Items from a data source

........

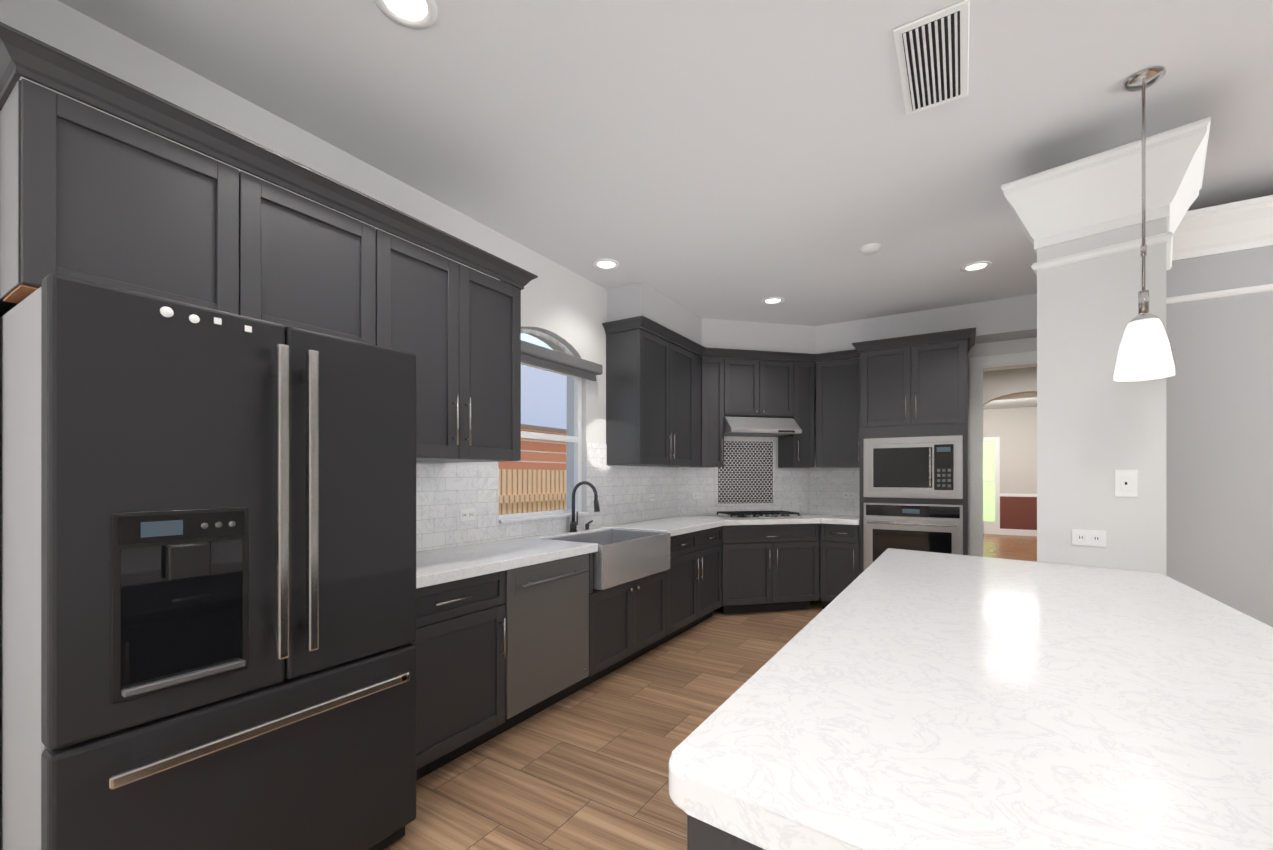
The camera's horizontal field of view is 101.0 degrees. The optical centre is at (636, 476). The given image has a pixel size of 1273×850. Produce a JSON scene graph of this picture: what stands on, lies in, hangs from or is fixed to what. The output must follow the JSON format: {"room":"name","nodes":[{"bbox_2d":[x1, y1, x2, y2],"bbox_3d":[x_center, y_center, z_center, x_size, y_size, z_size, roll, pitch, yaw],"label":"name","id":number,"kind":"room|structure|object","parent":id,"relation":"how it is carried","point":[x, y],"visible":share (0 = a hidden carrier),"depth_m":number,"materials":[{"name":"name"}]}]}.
{"room":"kitchen","nodes":[
{"label":"kitchen","id":0,"kind":"room"},
{"bbox_2d":[0,0,1272,626],"bbox_3d":[4.121,-0.120,4.609,7.600,2.900,18.200,0,0,32],"label":"wall","id":1,"kind":"structure","parent":0,"point":[1220,466],"depth_m":2.86,"materials":[{"name":"white paint"}]},
{"bbox_2d":[0,34,267,320],"bbox_3d":[-1.610,-0.758,1.646,0.592,0.576,0.514,0,0,32],"label":"upper cabinet","id":2,"kind":"object","parent":1,"relation":"attached to","point":[88,193],"depth_m":1.42,"materials":[{"name":"grey paint"}]},
{"bbox_2d":[268,154,383,346],"bbox_3d":[-1.401,-0.758,1.982,0.592,0.576,0.513,0,0,32],"label":"upper cabinet","id":3,"kind":"object","parent":1,"relation":"attached to","point":[326,265],"depth_m":1.88,"materials":[{"name":"grey paint"}]},
{"bbox_2d":[384,206,523,462],"bbox_3d":[-1.072,-0.563,2.510,0.592,0.966,0.849,0,0,32],"label":"upper cabinet","id":4,"kind":"object","parent":1,"relation":"attached to","point":[461,324],"depth_m":2.36,"materials":[{"name":"grey paint"}]},
{"bbox_2d":[499,328,581,518],"bbox_3d":[-0.700,-0.378,3.797,0.040,1.355,0.930,0,0,32],"label":"window","id":5,"kind":"structure","parent":1,"relation":"in","point":[576,439],"depth_m":4.09,"materials":[{"name":"white"}]},
{"bbox_2d":[521,340,602,380],"bbox_3d":[-0.602,-0.833,3.754,0.077,0.135,1.140,0,0,32],"label":"roller blind","id":6,"kind":"object","parent":5,"relation":"attached to","point":[542,356],"visible":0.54,"depth_m":3.78,"materials":[{"name":"grey"}]},
{"bbox_2d":[499,512,588,522],"bbox_3d":[-0.670,0.289,3.779,0.120,0.022,0.926,0,0,32],"label":"window sill","id":7,"kind":"structure","parent":1,"relation":"attached to","point":[518,519],"depth_m":3.66,"materials":[{"name":"white"}]},
{"bbox_2d":[416,436,859,551],"bbox_3d":[0.467,-0.011,3.940,1.700,0.839,4.765,0,0,32],"label":"tile backsplash","id":8,"kind":"structure","parent":1,"relation":"attached to","point":[445,493],"depth_m":4.42,"materials":[{"name":"tile"}]},
{"bbox_2d":[460,509,474,521],"bbox_3d":[-1.012,0.230,3.149,0.007,0.072,0.116,0,0,32],"label":"outlet","id":9,"kind":"object","parent":8,"relation":"attached to","point":[467,514],"depth_m":3.15,"materials":[{"name":"white plastic"}]},
{"bbox_2d":[693,492,702,498],"bbox_3d":[0.647,0.201,5.529,0.116,0.072,0.008,0,0,-13],"label":"outlet","id":10,"kind":"object","parent":8,"relation":"attached to","point":[696,495],"depth_m":5.53,"materials":[{"name":"white plastic"}]},
{"bbox_2d":[714,439,775,505],"bbox_3d":[1.179,-0.047,5.658,0.720,0.715,0.013,0,0,-13],"label":"wall panel","id":11,"kind":"object","parent":8,"relation":"attached to","point":[745,475],"visible":0.88,"depth_m":5.66,"materials":[{"name":"tile"}]},
{"bbox_2d":[843,492,854,498],"bbox_3d":[2.270,0.201,5.609,0.116,0.072,0.008,0,0,32],"label":"outlet","id":12,"kind":"object","parent":8,"relation":"attached to","point":[846,495],"depth_m":5.61,"materials":[{"name":"white plastic"}]},
{"bbox_2d":[602,316,697,466],"bbox_3d":[0.150,-0.684,4.723,0.332,1.168,1.000,0,0,32],"label":"upper cabinet","id":13,"kind":"object","parent":1,"relation":"attached to","point":[668,404],"depth_m":4.38,"materials":[{"name":"grey paint"}]},
{"bbox_2d":[698,347,733,466],"bbox_3d":[0.740,-0.684,5.378,0.448,1.168,0.402,0,0,32],"label":"upper cabinet","id":14,"kind":"object","parent":1,"relation":"attached to","point":[713,373],"depth_m":5.23,"materials":[{"name":"grey paint"}]},
{"bbox_2d":[730,349,793,418],"bbox_3d":[1.215,-0.941,5.503,0.778,0.653,0.778,0,0,32],"label":"upper cabinet","id":15,"kind":"object","parent":1,"relation":"attached to","point":[759,387],"depth_m":5.34,"materials":[{"name":"grey paint"}]},
{"bbox_2d":[724,416,801,436],"bbox_3d":[1.234,-0.517,5.419,0.760,0.175,0.498,0,0,-13],"label":"range hood","id":16,"kind":"object","parent":15,"relation":"attached to","point":[756,427],"visible":0.81,"depth_m":5.24,"materials":[{"name":"silver metal"}]},
{"bbox_2d":[778,353,821,467],"bbox_3d":[1.696,-0.684,5.601,0.402,1.168,0.448,0,0,32],"label":"upper cabinet","id":17,"kind":"object","parent":1,"relation":"attached to","point":[797,450],"depth_m":5.47,"materials":[{"name":"grey paint"}]},
{"bbox_2d":[814,356,859,467],"bbox_3d":[2.120,-0.645,5.496,0.523,1.090,0.371,0,0,32],"label":"upper cabinet","id":18,"kind":"object","parent":1,"relation":"attached to","point":[837,382],"depth_m":5.37,"materials":[{"name":"grey paint"}]},
{"bbox_2d":[970,351,1036,556],"bbox_3d":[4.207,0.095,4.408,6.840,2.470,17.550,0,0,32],"label":"door frame","id":19,"kind":"structure","parent":1,"relation":"attached to","point":[979,527],"depth_m":5.01,"materials":[{"name":"white"}]},
{"bbox_2d":[1166,195,1272,304],"bbox_3d":[4.517,-1.201,2.052,3.825,0.460,0.325,0,0,32],"label":"crown molding","id":20,"kind":"structure","parent":1,"relation":"attached to","point":[1231,227],"depth_m":2.74,"materials":[{"name":"white wood"}]},
{"bbox_2d":[58,0,1272,409],"bbox_3d":[4.078,-1.470,4.636,7.700,0.400,18.200,0,0,32],"label":"ceiling","id":21,"kind":"structure","parent":0,"point":[708,172],"depth_m":2.33,"materials":[{"name":"white paint"}]},
{"bbox_2d":[374,0,437,28],"bbox_3d":[-0.764,-1.566,1.735,0.199,0.009,0.199,0,0,-13],"label":"recessed light","id":22,"kind":"object","parent":21,"relation":"in","point":[416,14],"depth_m":1.77,"materials":[{"name":"white"}]},
{"bbox_2d":[593,258,619,269],"bbox_3d":[-0.224,-1.565,3.873,0.199,0.009,0.199,0,0,-13],"label":"recessed light","id":23,"kind":"object","parent":21,"relation":"in","point":[603,264],"depth_m":3.87,"materials":[{"name":"white plastic"}]},
{"bbox_2d":[762,297,784,304],"bbox_3d":[1.216,-1.565,4.673,0.199,0.009,0.199,0,0,-13],"label":"recessed light","id":24,"kind":"object","parent":21,"relation":"in","point":[770,300],"depth_m":4.66,"materials":[{"name":"white"}]},
{"bbox_2d":[860,243,880,254],"bbox_3d":[1.600,-1.553,3.586,0.130,0.034,0.130,0,0,32],"label":"smoke detector","id":25,"kind":"object","parent":21,"relation":"attached to","point":[870,248],"visible":1,"depth_m":3.55,"materials":[{"name":"white plastic"}]},
{"bbox_2d":[892,0,969,114],"bbox_3d":[1.129,-1.562,1.995,0.230,0.016,0.510,0,0,32],"label":"ceiling vent","id":26,"kind":"object","parent":21,"relation":"in","point":[932,52],"visible":1,"depth_m":1.95,"materials":[{"name":"white metal"}]},
{"bbox_2d":[960,261,991,271],"bbox_3d":[2.533,-1.565,3.913,0.199,0.009,0.199,0,0,-13],"label":"recessed light","id":27,"kind":"object","parent":21,"relation":"in","point":[979,265],"depth_m":3.91,"materials":[{"name":"white plastic"}]},
{"bbox_2d":[1114,66,1174,381],"bbox_3d":[1.998,-0.980,2.067,0.174,1.180,0.174,0,0,32],"label":"pendant light","id":28,"kind":"object","parent":21,"relation":"hanging from","point":[1144,353],"visible":1,"depth_m":2.04,"materials":[{"name":"white glass"}]},
{"bbox_2d":[383,534,1036,849],"bbox_3d":[4.046,1.380,4.773,7.500,0.100,18.000,0,0,32],"label":"floor","id":29,"kind":"structure","parent":0,"point":[586,767],"depth_m":2.48,"materials":[{"name":"brown wood"}]},
{"bbox_2d":[0,273,415,849],"bbox_3d":[-1.353,0.439,1.718,0.897,1.781,0.906,0,0,32],"label":"fridge","id":30,"kind":"object","parent":29,"relation":"on","point":[207,576],"visible":1,"depth_m":1.37,"materials":[{"name":"grey metal"}]},
{"bbox_2d":[410,571,505,780],"bbox_3d":[-1.066,0.895,2.480,0.636,0.868,0.670,0,0,32],"label":"base cabinet","id":31,"kind":"object","parent":29,"relation":"on","point":[459,643],"visible":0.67,"depth_m":2.38,"materials":[{"name":"grey paint"}]},
{"bbox_2d":[492,554,588,737],"bbox_3d":[-0.700,0.897,3.053,0.651,0.866,0.686,0,0,32],"label":"dishwasher","id":32,"kind":"object","parent":29,"relation":"on","point":[546,604],"visible":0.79,"depth_m":2.86,"materials":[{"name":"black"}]},
{"bbox_2d":[577,553,665,690],"bbox_3d":[-0.271,0.896,3.766,0.628,0.868,0.974,0,0,32],"label":"base cabinet","id":33,"kind":"object","parent":29,"relation":"on","point":[627,622],"visible":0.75,"depth_m":3.54,"materials":[{"name":"grey paint"}]},
{"bbox_2d":[416,515,727,588],"bbox_3d":[0.025,0.435,4.211,0.660,0.050,4.762,0,0,32],"label":"countertop","id":34,"kind":"structure","parent":33,"relation":"on","point":[441,565],"depth_m":2.91,"materials":[{"name":"white stone"}]},
{"bbox_2d":[569,481,599,531],"bbox_3d":[-0.373,0.221,3.873,0.272,0.377,0.098,0,0,32],"label":"faucet","id":35,"kind":"object","parent":34,"relation":"on","point":[573,525],"visible":1,"depth_m":3.89,"materials":[{"name":"black metal"}]},
{"bbox_2d":[585,520,592,529],"bbox_3d":[-0.365,0.371,4.048,0.069,0.076,0.032,0,0,32],"label":"soap dispenser","id":36,"kind":"object","parent":34,"relation":"on","point":[587,526],"visible":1,"depth_m":4.04,"materials":[{"name":"black metal"}]},
{"bbox_2d":[548,529,669,589],"bbox_3d":[-0.202,0.558,3.723,0.535,0.273,0.880,0,0,32],"label":"farmhouse sink","id":37,"kind":"object","parent":34,"relation":"in","point":[620,556],"visible":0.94,"depth_m":3.60,"materials":[{"name":"silver metal"}]},
{"bbox_2d":[655,526,721,647],"bbox_3d":[0.280,0.896,4.644,0.636,0.868,1.095,0,0,32],"label":"base cabinet","id":38,"kind":"object","parent":29,"relation":"on","point":[693,585],"visible":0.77,"depth_m":4.45,"materials":[{"name":"grey paint"}]},
{"bbox_2d":[687,814,764,849],"bbox_3d":[1.048,0.895,1.656,0.800,0.868,2.632,0,0,32],"label":"base cabinet","id":39,"kind":"object","parent":29,"relation":"on","point":[701,835],"depth_m":0.74,"materials":[{"name":"grey paint"}]},
{"bbox_2d":[669,548,1272,849],"bbox_3d":[1.185,0.434,1.571,1.088,0.050,2.731,0,0,32],"label":"countertop","id":40,"kind":"structure","parent":39,"relation":"on","point":[893,699],"depth_m":0.87,"materials":[{"name":"white stone"}]},
{"bbox_2d":[716,524,818,613],"bbox_3d":[1.249,0.896,5.354,1.033,0.868,0.636,0,0,-13],"label":"base cabinet","id":41,"kind":"object","parent":29,"relation":"on","point":[768,568],"visible":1,"depth_m":5.09,"materials":[{"name":"grey paint"}]},
{"bbox_2d":[728,514,859,525],"bbox_3d":[1.648,0.435,5.217,1.035,0.050,1.345,0,0,32],"label":"countertop","id":42,"kind":"structure","parent":41,"relation":"on","point":[807,518],"depth_m":5.09,"materials":[{"name":"white stone"}]},
{"bbox_2d":[716,510,802,518],"bbox_3d":[1.246,0.387,5.368,0.760,0.046,0.440,0,0,-13],"label":"gas cooktop","id":43,"kind":"object","parent":42,"relation":"in","point":[753,514],"visible":1,"depth_m":5.24,"materials":[{"name":"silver metal"}]},
{"bbox_2d":[820,523,859,608],"bbox_3d":[2.121,0.896,5.341,0.360,0.868,0.636,0,0,32],"label":"base cabinet","id":44,"kind":"object","parent":29,"relation":"on","point":[839,558],"visible":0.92,"depth_m":5.12,"materials":[{"name":"grey paint"}]},
{"bbox_2d":[852,327,975,573],"bbox_3d":[2.639,0.031,4.999,0.992,2.598,0.668,0,0,32],"label":"tall cabinet","id":45,"kind":"object","parent":29,"relation":"on","point":[918,389],"visible":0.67,"depth_m":4.75,"materials":[{"name":"grey paint"}]},
{"bbox_2d":[863,435,962,498],"bbox_3d":[2.624,-0.083,4.974,0.798,0.553,0.610,0,0,32],"label":"built-in microwave","id":46,"kind":"object","parent":45,"relation":"in","point":[917,467],"visible":1,"depth_m":4.74,"materials":[{"name":"silver metal"}]},
{"bbox_2d":[864,502,962,569],"bbox_3d":[2.615,0.570,4.960,0.798,0.646,0.644,0,0,32],"label":"wall oven","id":47,"kind":"object","parent":45,"relation":"in","point":[937,528],"visible":0.79,"depth_m":4.73,"materials":[{"name":"silver metal"}]},
{"bbox_2d":[1001,116,1210,574],"bbox_3d":[2.247,-0.040,2.535,0.684,2.740,0.684,0,0,-45],"label":"column","id":48,"kind":"structure","parent":29,"relation":"on","point":[1080,221],"depth_m":2.36,"materials":[{"name":"white paint"}]},
{"bbox_2d":[1072,529,1105,546],"bbox_3d":[2.067,0.279,2.398,0.008,0.075,0.120,0,0,-45],"label":"outlet","id":49,"kind":"object","parent":48,"relation":"attached to","point":[1086,537],"visible":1,"depth_m":2.40,"materials":[{"name":"white plastic"}]},
{"bbox_2d":[1115,470,1137,496],"bbox_3d":[2.156,0.029,2.310,0.073,0.120,0.022,0,0,32],"label":"wall jack","id":50,"kind":"object","parent":48,"relation":"attached to","point":[1126,483],"visible":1,"depth_m":2.31,"materials":[{"name":"white plastic"}]},
{"label":"outside","id":51,"kind":"structure","parent":0,"visible":0},
{"bbox_3d":[-5.642,1.832,9.266,13.700,0.100,22.000,0,0,32],"label":"ground","id":52,"kind":"structure","parent":51,"visible":0},
{"bbox_2d":[498,365,565,469],"bbox_3d":[-5.812,-0.593,9.372,5.300,4.750,16.400,0,0,32],"label":"neighbouring house","id":53,"kind":"structure","parent":52,"relation":"on","point":[543,401],"depth_m":11.65,"materials":[{"name":"brick"}]},
{"bbox_2d":[499,469,565,514],"bbox_3d":[-1.856,0.826,5.735,0.120,1.910,16.000,0,0,32],"label":"fence","id":54,"kind":"object","parent":52,"relation":"on","point":[524,491],"depth_m":6.62,"materials":[{"name":"brown wood"}]}
]}

........

◆ What is needed
Which lines above contain the word "room"? Show each of them.

◆ Response to the exercise
The camera's horizontal field of view is 101.0 degrees. The optical centre is at (636, 476). The given image has a pixel size of 1273×850. Produce a JSON scene graph of this picture: what stands on, lies in, hangs from or is fixed to what. The output must follow the JSON format: {"room":"name","nodes":[{"bbox_2d":[x1, y1, x2, y2],"bbox_3d":[x_center, y_center, z_center, x_size, y_size, z_size, roll, pitch, yaw],"label":"name","id":number,"kind":"room|structure|object","parent":id,"relation":"how it is carried","point":[x, y],"visible":share (0 = a hidden carrier),"depth_m":number,"materials":[{"name":"name"}]}]}.
{"room":"kitchen","nodes":[
{"label":"kitchen","id":0,"kind":"room"},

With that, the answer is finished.